> Listed records:
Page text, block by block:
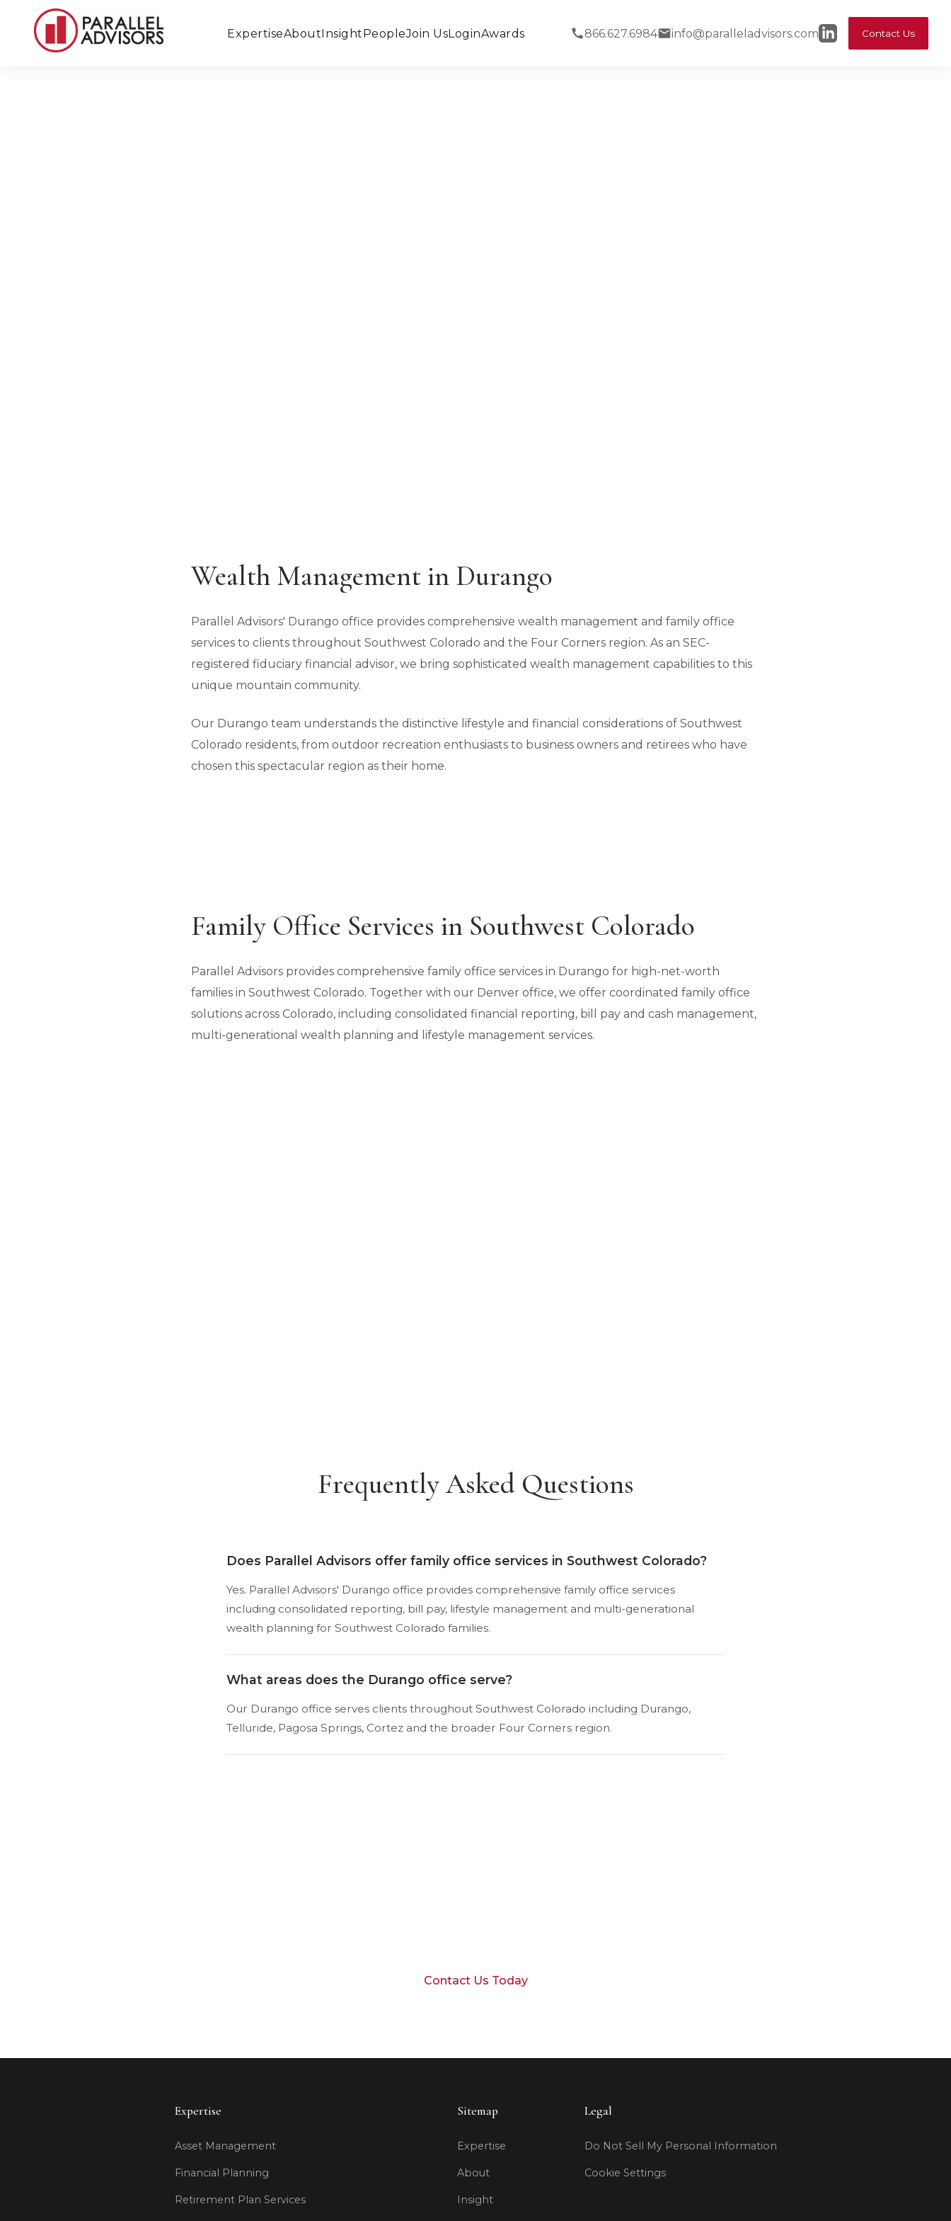
ExpertiseAboutInsightPeopleJoin UsLoginAwards 866.627.6984 info@paralleladvisors.com Contact Us
Wealth Management in Durango
Parallel Advisors' Durango office provides comprehensive wealth management and family office
services to clients throughout Southwest Colorado and the Four Corners region. As an SEC-
registered fiduciary financial advisor, we bring sophisticated wealth management capabilities to this
unique mountain community.
Our Durango team understands the distinctive lifestyle and financial considerations of Southwest
Colorado residents, from outdoor recreation enthusiasts to business owners and retirees who have
chosen this spectacular region as their home.
Family Office Services in Southwest Colorado
Parallel Advisors provides comprehensive family office services in Durango for high-net-worth
families in Southwest Colorado. Together with our Denver office, we offer coordinated family office
solutions across Colorado, including consolidated financial reporting, bill pay and cash management,
multi-generational wealth planning and lifestyle management services.
Frequently Asked Questions
Does Parallel Advisors offer family office services in Southwest Colorado?
Yes. Parallel Advisors' Durango office provides comprehensive family office services
including consolidated reporting, bill pay, lifestyle management and multi-generational
wealth planning for Southwest Colorado families.
What areas does the Durango office serve?
Our Durango office serves clients throughout Southwest Colorado including Durango,
Telluride, Pagosa Springs, Cortez and the broader Four Corners region.
Contact Us Today
Expertise
Asset Management
Financial Planning
Retirement Plan Services
Sitemap
Expertise
About
Insight
Legal
Do Not Sell My Personal Information
Cookie Settings
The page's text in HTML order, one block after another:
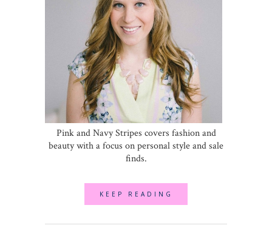
Pink and Navy Stripes covers fashion and
beauty with a focus on personal style and sale
finds.
KEEP READING
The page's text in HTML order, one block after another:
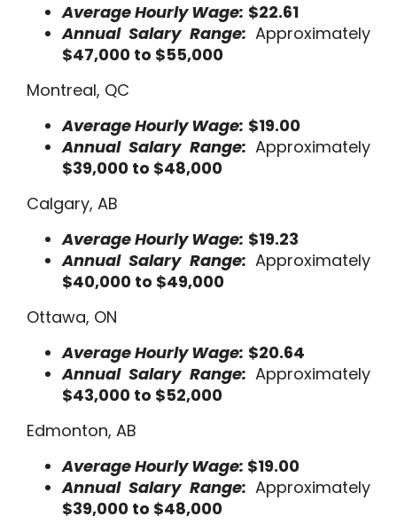
Average Hourly Wage: $22.61
Annual Salary Range: Approximately
$47,000 to $55,000
Montreal, QC
Average Hourly Wage: $19.00
Annual Salary Range: Approximately
$39,000 to $48,000
Calgary, AB
Average Hourly Wage: $19.23
Annual Salary Range: Approximately
$40,000 to $49,000
Ottawa, ON
Average Hourly Wage: $20.64
Annual Salary Range: Approximately
$43,000 to $52,000
Edmonton, AB
Average Hourly Wage: $19.00
Annual Salary Range: Approximately
$39,000 to $48,000
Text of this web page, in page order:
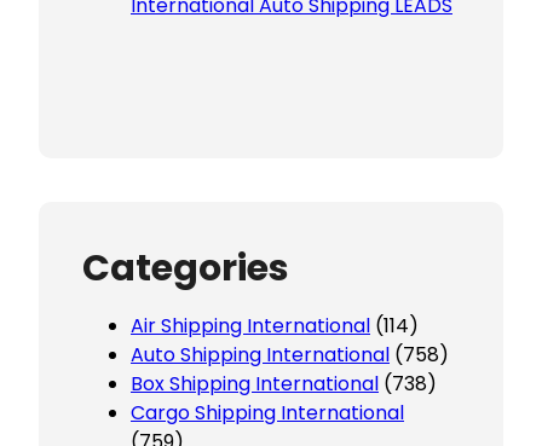
Categories
Air Shipping International (114)
Auto Shipping International (758)
Box Shipping International (738)
Cargo Shipping International
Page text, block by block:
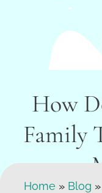
How
Family
Home » Blog »

> Exercise directions: The answer must be the lines of the entries above, written out exactly from the first through the one with "registered fiduciary financial", and no pictures.

> Task solution:
Page text, block by block:
ExpertiseAboutInsightPeopleJoin UsLoginAwards 866.627.6984 info@paralleladvisors.com Contact Us
Wealth Management in Durango
Parallel Advisors' Durango office provides comprehensive wealth management and family office
services to clients throughout Southwest Colorado and the Four Corners region. As an SEC-
registered fiduciary financial advisor, we bring sophisticated wealth management capabilities to this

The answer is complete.